### WORK INSTRUCTIONS:
Below this line are records; write out exactly the lines from the one containing "PA452 USB Cámara Web" through the one containing "факторы и реальные причины", with the pictures left out.

### Collection entries:
====

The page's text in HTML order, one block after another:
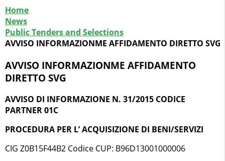
Home
News
Public Tenders and Selections
AVVISO INFORMAZIONME AFFIDAMENTO DIRETTO SVG
AVVISO INFORMAZIONME AFFIDAMENTO
DIRETTO SVG
AVVISO DI INFORMAZIONE N. 31/2015 CODICE
PARTNER 01C
PROCEDURA PER L’ ACQUISIZIONE DI BENI/SERVIZI
CIG Z0B15F44B2 Codice CUP: B96D13001000006
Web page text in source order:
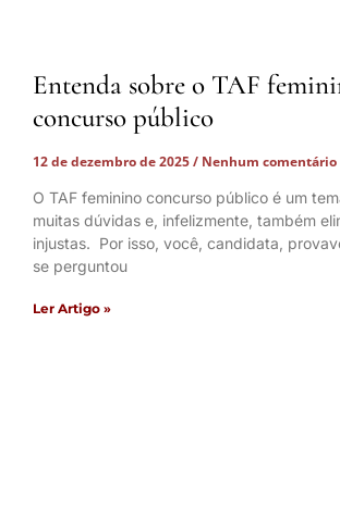
Entenda sobre o TAF
concurso público
12 de dezembro de 2025 Nenhum comentário
O TAF feminino concurso público é um
muitas dúvidas e, infelizmente, também
injustas. Por isso, você, candidata,
se perguntou
Ler Artigo »
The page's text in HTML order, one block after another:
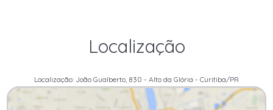
Localização
Localização: João Gualberto, 830 - Alto da Glória - Curitiba/PR
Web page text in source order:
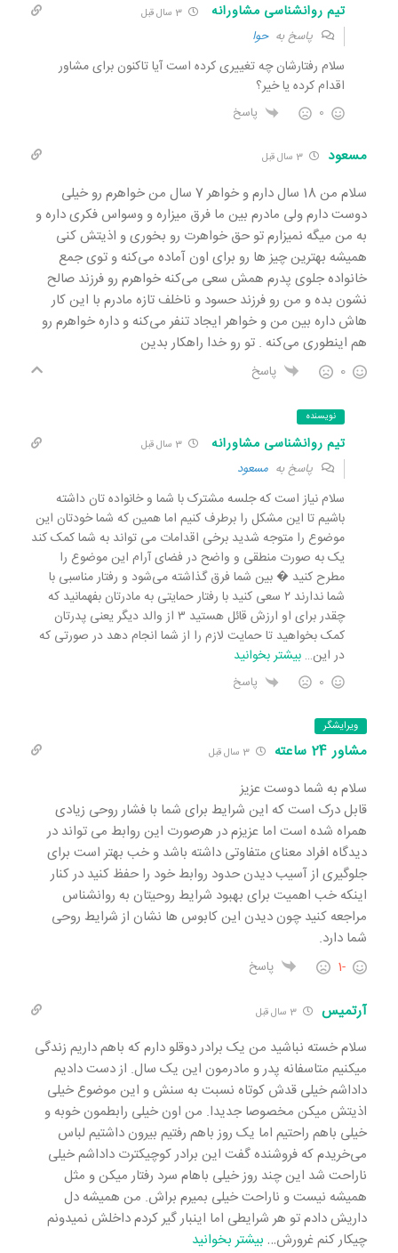
تیم روانشناسی مشاورانه
پاسخ بهحوا
سلام رفتارشان چه تغییری کرده است آیا تاکنون برای مشاور
اقدام کرده یا خیر؟
0 پاسخ
مسعود 3 سال قبل
سلام من 18 سال دارم و خواهر 7 سال من خواهرم رو خیلی
دوست دارم ولی مادرم بین ما فرق میزاره و وسواس فکری داره و
به من میگه نمیزارم تو حق خواهرت رو بخوری و اذیتش کنی
همیشه بهترین چیز ها رو برای اون آماده می‌کنه و توی جمع
خانواده جلوی پدرم همش سعی می‌کنه خواهرم رو فرزند صالح
نشون بده و من رو فرزند حسود و ناخلف تازه مادرم با این کار
هاش داره بین من و خواهر ایجاد تنفر می‌کنه و داره خواهرم رو
هم اینطوری می‌کنه . تو رو خدا راهکار بدین
0 پاسخ
نویسنده
تیم روانشناسی مشاورانه
پاسخ به مسعود
سلام نیاز است که جلسه مشترک با شما و خانواده تان داشته
باشیم تا این مشکل را برطرف کنیم اما همین که شما خودتان این
موضوع را متوجه شدید برخی اقدامات می تواند به شما کمک کند
یک به صورت منطقی و واضح در فضای آرام این موضوع را
مطرح کنید � بین شما فرق گذاشته می‌شود و رفتار مناسبی با
شما ندارند ۲ سعی کنید با رفتار حمایتی به مادرتان بفهمانید که
چقدر برای او ارزش قائل هستید ۳ از والد دیگر یعنی پدرتان
کمک بخواهید تا حمایت لازم را از شما انجام دهد در صورتی که
در این… بیشتر بخوانید
0 پاسخ
ویرایشگر
مشاور 24 ساعته 3 سال قبل
سلام به شما دوست عزیز
قابل درک است که این شرایط برای شما با فشار روحی زیادی
همراه شده است اما عزیزم در هرصورت این روابط می تواند در
دیدگاه افراد معنای متفاوتی داشته باشد و خب بهتر است برای
جلوگیری از آسیب دیدن حدود روابط خود را حفظ کنید در کنار
اینکه خب اهمیت برای بهبود شرایط روحیتان به روانشناس
مراجعه کنید چون دیدن این کابوس ها نشان از شرایط روحی
شما دارد.
-1 پاسخ
آرتمیس
سلام خسته نباشید من یک برادر دوقلو دارم که باهم داریم زندگی
میکنیم متاسفانه پدر و مادرمون این یک سال. از دست دادیم
داداشم خیلی قدش کوتاه نسبت به سنش و این موضوع خیلی
اذیتش میکن مخصوصا جدیدا. من اون خیلی رابطمون خوبه و
خیلی باهم راحتیم اما یک روز باهم رفتیم بیرون داشتیم لباس
می‌خریدم که فروشنده گفت این برادر کوچیکترت داداشم خیلی
ناراحت شد این چند روز خیلی باهام سرد رفتار میکن و مثل
همیشه نیست و ناراحت خیلی بمیرم براش. من همیشه دل‌‌
داریش‌‌ دادم تو هر شرایطی اما اینبار گیر کردم داخلش نمیدونم
چیکار کنم غرورش… بیشتر بخوانید
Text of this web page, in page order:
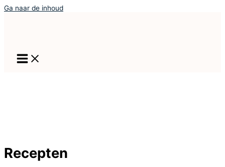
Ga naar de inhoud
Recepten
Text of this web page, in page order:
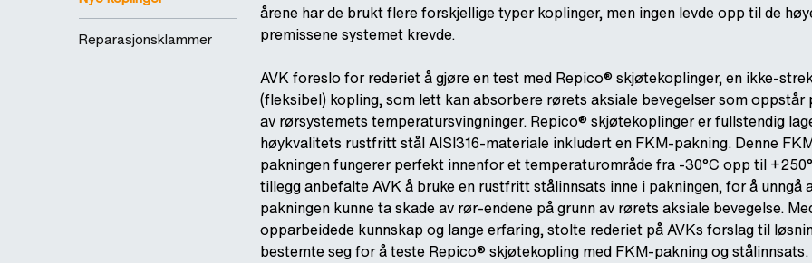
Reparasjonsklammer
årene har de brukt flere forskjellige typer koplinger, men ingen levde opp til de
premissene systemet krevde.
AVK foreslo for rederiet å gjøre en test med Repico® skjøtekoplinger, en ikke-
(fleksibel) kopling, som lett kan absorbere rørets aksiale bevegelser som oppstår
av rørsystemets temperatursvingninger. Repico® skjøtekoplinger er fullstendig
høykvalitets rustfritt stål AISI316-materiale inkludert en FKM-pakning. Denne
pakningen fungerer perfekt innenfor et temperaturområde fra -30°C opp til
tillegg anbefalte AVK å bruke en rustfritt stålinnsats inne i pakningen, for å unngå
pakningen kunne ta skade av rør-endene på grunn av rørets aksiale bevegelse.
opparbeidede kunnskap og lange erfaring, stolte rederiet på AVKs forslag til
bestemte seg for å teste Repico® skjøtekopling med FKM-pakning og stålinnsats.
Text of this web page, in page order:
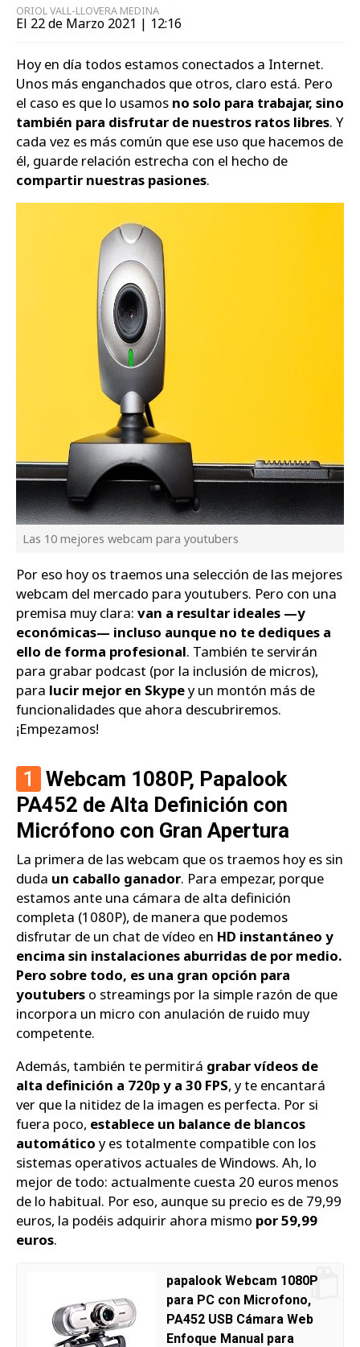
ORIOL VALL-LLOVERA MEDINA
El 22 de Marzo 2021 | 12:16
Hoy en día todos estamos conectados a Internet.
Unos más enganchados que otros, claro está. Pero
el caso es que lo usamos no solo para trabajar, sino
también para disfrutar de nuestros ratos libres. Y
cada vez es más común que ese uso que hacemos de
él, guarde relación estrecha con el hecho de
compartir nuestras pasiones.
Las 10 mejores webcam para youtubers
Por eso hoy os traemos una selección de las mejores
webcam del mercado para youtubers. Pero con una
premisa muy clara: van a resultar ideales —y
económicas— incluso aunque no te dediques a
ello de forma profesional. También te servirán
para grabar podcast (por la inclusión de micros),
para lucir mejor en Skypey un montón más de
funcionalidades que ahora descubriremos.
¡Empezamos!
1
Webcam 1080P, Papalook
PA452 de Alta Definición con
Micrófono con Gran Apertura
La primera de las webcam que os traemos hoy es sin
duda un caballo ganador. Para empezar, porque
estamos ante una cámara de alta definición
completa (1080P), de manera que podemos
disfrutar de un chat de vídeo en HD instantáneo y
encima sin instalaciones aburridas de por medio.
Pero sobre todo, es una gran opción para
youtubers o streamings por la simple razón de que
incorpora un micro con anulación de ruido muy
competente.
Además, también te permitirá grabar vídeos de
alta definición a 720p y a 30 FPS, y te encantará
ver que la nitidez de la imagen es perfecta. Por si
fuera poco, establece un balance de blancos
automático y es totalmente compatible con los
sistemas operativos actuales de Windows. Ah, lo
mejor de todo: actualmente cuesta 20 euros menos
de lo habitual. Por eso, aunque su precio es de 79,99
euros, la podéis adquirir ahora mismo por 59,99
euros.
papalook Webcam 1080P
para PC con Microfono,
PA452 USB Cámara Web
Enfoque Manual para
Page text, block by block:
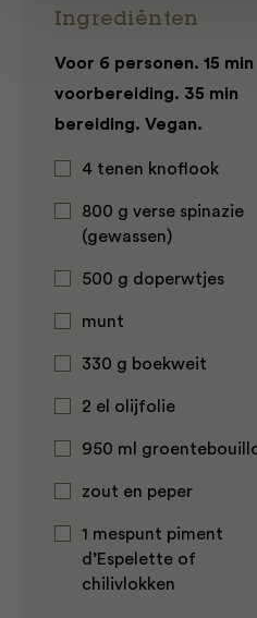
Ingrediënten
Voor 6 personen. 15 min
voorbereiding. 35 min
bereiding. Vegan.
4 tenen knoflook
800 g verse spinazie
(gewassen)
500 g doperwtjes
munt
330 g boekweit
2 el olijfolie
950 ml
zout en peper
1 mespunt piment
d’Espelette of
chilivlokken
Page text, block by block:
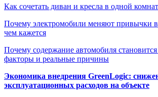
Как сочетать диван и кресла в одной
Почему электромобили меняют привычки
чем кажется
Почему содержание автомобиля
факторы и реальные причины
Экономика внедрения GreenLogic:
эксплуатационных расходов на объекте
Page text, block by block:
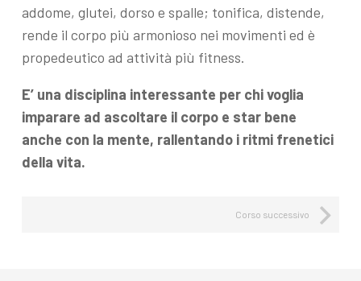
addome, glutei, dorso e spalle; tonifica, distende,
rende il corpo più armonioso nei movimenti ed è
propedeutico ad attività più fitness.
E’ una disciplina interessante per chi voglia
imparare ad ascoltare il corpo e star bene
anche con la mente, rallentando i ritmi frenetici
della vita.
Corso successivo
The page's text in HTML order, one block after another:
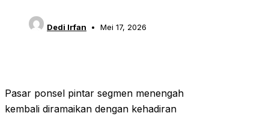
Dedi Irfan Mei 17, 2026
Pasar ponsel pintar segmen menengah
kembali diramaikan dengan kehadiran
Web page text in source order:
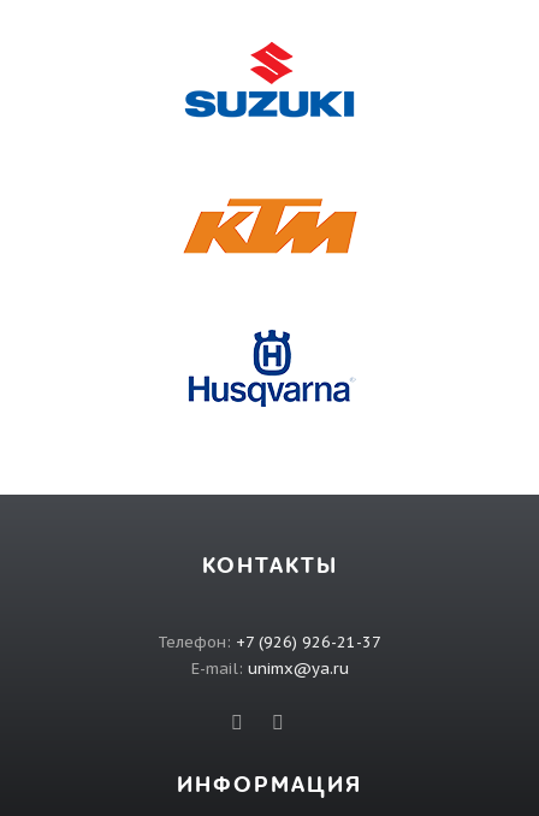
КОНТАКТЫ
Телефон: +7 (926) 926-21-37
E-mail: unimx@ya.ru
ИНФОРМАЦИЯ
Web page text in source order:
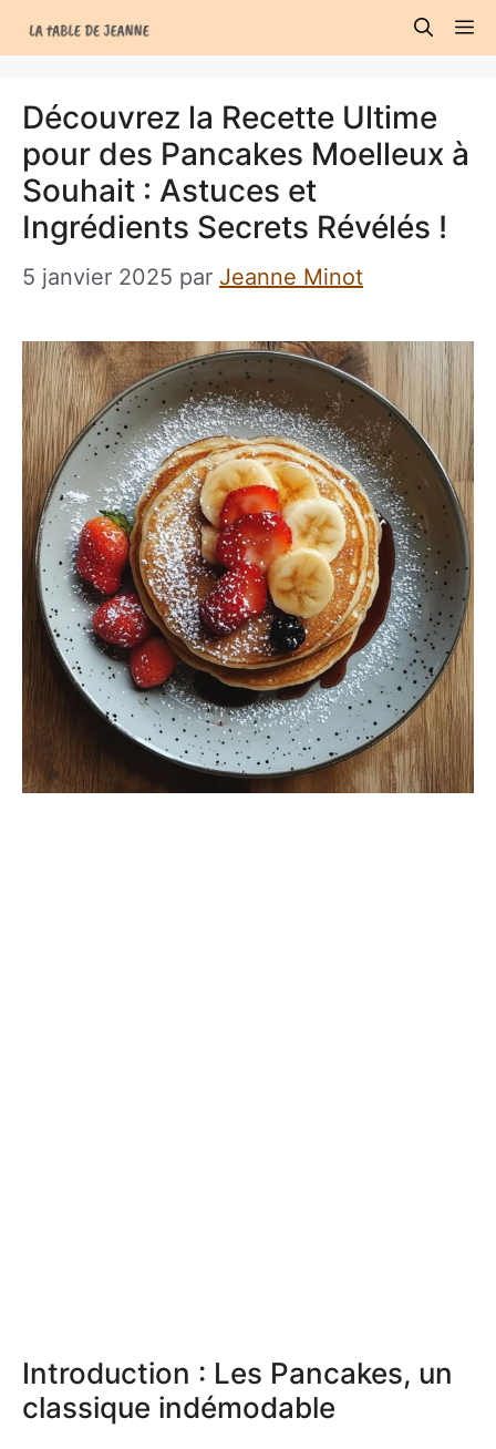
au
Découvrez la Recette Ultime
pour des Pancakes Moelleux à
Souhait : Astuces et
Ingrédients Secrets Révélés !
5 janvier 2025 par Jeanne Minot
Introduction : Les Pancakes, un
classique indémodable
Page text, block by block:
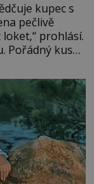
kupec s
pečlivě
prohlásí.
Pořádný kus
švadlena
podívejte.“
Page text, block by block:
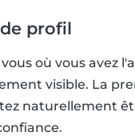
profil
où vous avez
visible. La
naturellement
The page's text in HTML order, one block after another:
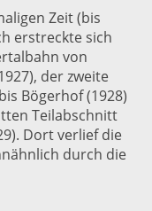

====

### ANSWER TO THIS EXERCISE:
PA452 USB Cámara Web
Enfoque Manual para
Page text, block by block:
Ingrediënten
Voor 6 personen. 15 min
voorbereiding. 35 min
bereiding. Vegan.
4 tenen knoflook
800 g verse spinazie
(gewassen)
500 g doperwtjes
munt
330 g boekweit
2 el olijfolie
950 ml
zout en peper
1 mespunt piment
d’Espelette of
chilivlokken
Page text, block by block:
Как сочетать диван и кресла в одной
Почему электромобили меняют привычки
чем кажется
Почему содержание автомобиля
факторы и реальные причины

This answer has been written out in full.